# Einfache Dreieckspannung



## SpsAccount (20 Juni 2020)

Hallo zusammen,

ich habe von der Schule eine eigentlich einfache Aufgabe bekommen, an der ich leider grade total scheitere:

Eine Dreieckspannung erzeugen, aber nur mit Kondensatoren und Widerständen mit Strom oder Spannungsquelle.

Kann mir da jemand weiterhelfen?

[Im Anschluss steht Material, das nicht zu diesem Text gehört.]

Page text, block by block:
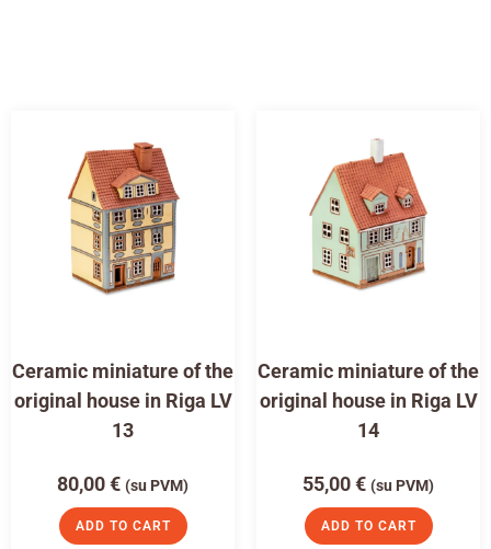
Ceramic miniature of the
original house in Riga LV
13
80,00€ (su PVM)
ADD TO CART
Ceramic miniature of the
original house in Riga LV
14
55,00€ (su PVM)
ADD TO CART

Das ganze soll mit einem Programm wie LTSpice simulierbar sein.

Vielen Dank schonmal.


----------



## SPS-Bitschubser (20 Juni 2020)

Ladevorgang für die Dreieckspannung.
Also du brauchst eine Stromquelle. 
Dadurch steigt die Spannung am Kondensator  linear an.
Die Formelsammlung Elektro Tab vom Bildungsverlag Eins erklärt des sehr schön.


----------



## SpsAccount (20 Juni 2020)

Danke, ich hätte vielleicht dazu schreiben sollen, dass ich schon soweit gekommen bin das ich einen linearen Anstieg mit einer Stromquelle hinbekomme.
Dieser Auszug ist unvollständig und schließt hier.